■ Assignment: Go line by line through the entries and show those that hold the string "India".

■ Data supplied:
━━━━━━━━
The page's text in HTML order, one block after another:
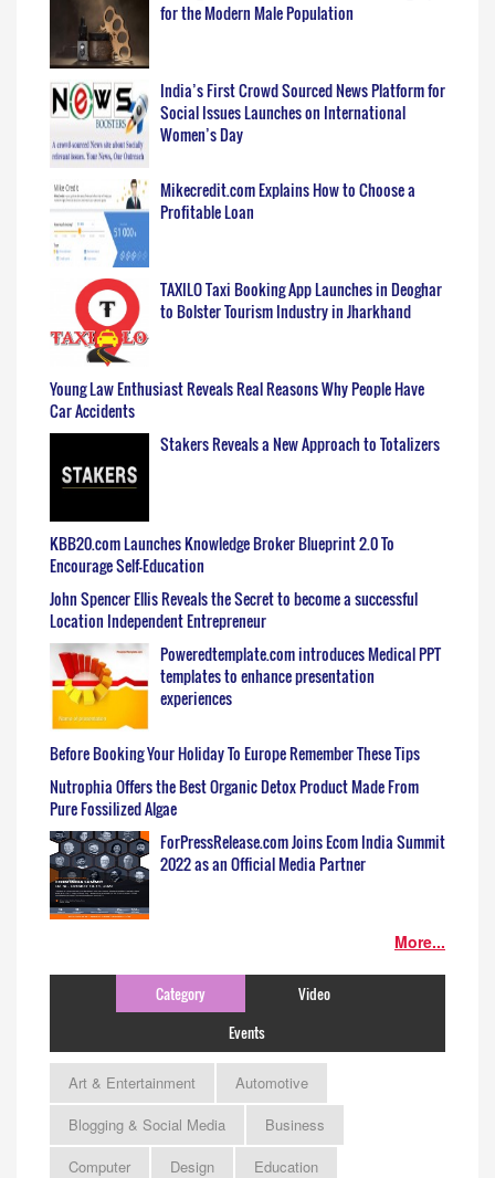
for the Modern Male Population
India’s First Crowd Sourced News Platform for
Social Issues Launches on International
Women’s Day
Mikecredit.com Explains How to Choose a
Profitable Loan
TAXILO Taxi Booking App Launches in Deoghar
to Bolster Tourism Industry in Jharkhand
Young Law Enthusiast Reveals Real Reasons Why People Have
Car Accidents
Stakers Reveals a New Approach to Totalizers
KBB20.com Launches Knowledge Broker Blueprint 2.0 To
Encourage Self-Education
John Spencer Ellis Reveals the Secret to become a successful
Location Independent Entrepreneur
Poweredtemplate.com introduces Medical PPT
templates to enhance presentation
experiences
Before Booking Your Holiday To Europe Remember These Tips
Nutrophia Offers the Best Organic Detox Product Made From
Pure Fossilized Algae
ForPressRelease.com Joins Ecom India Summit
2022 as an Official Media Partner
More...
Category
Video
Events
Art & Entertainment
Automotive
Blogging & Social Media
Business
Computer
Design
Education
━━━━━━━━
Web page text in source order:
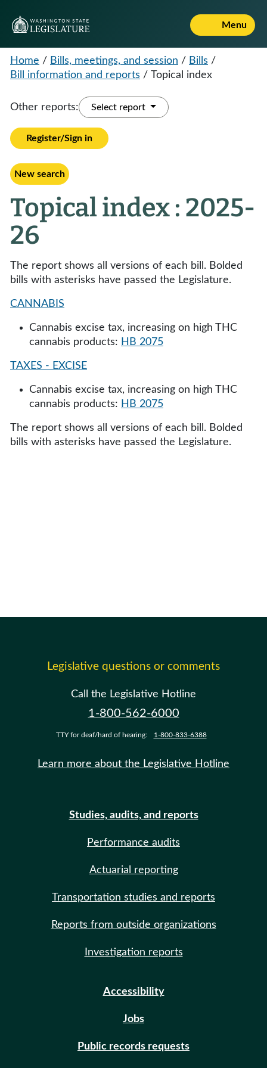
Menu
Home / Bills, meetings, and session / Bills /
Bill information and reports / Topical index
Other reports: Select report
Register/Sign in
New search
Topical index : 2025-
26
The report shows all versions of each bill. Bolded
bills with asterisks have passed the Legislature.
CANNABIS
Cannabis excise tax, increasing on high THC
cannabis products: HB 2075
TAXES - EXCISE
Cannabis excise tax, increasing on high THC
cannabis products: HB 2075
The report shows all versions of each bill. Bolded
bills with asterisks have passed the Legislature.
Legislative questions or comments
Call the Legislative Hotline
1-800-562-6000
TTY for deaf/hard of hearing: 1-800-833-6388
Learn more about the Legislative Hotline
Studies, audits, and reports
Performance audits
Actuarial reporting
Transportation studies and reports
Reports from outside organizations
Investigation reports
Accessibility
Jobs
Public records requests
━━━━━━━━
■ Solved problem:
India’s First Crowd Sourced News Platform for
ForPressRelease.com Joins Ecom India Summit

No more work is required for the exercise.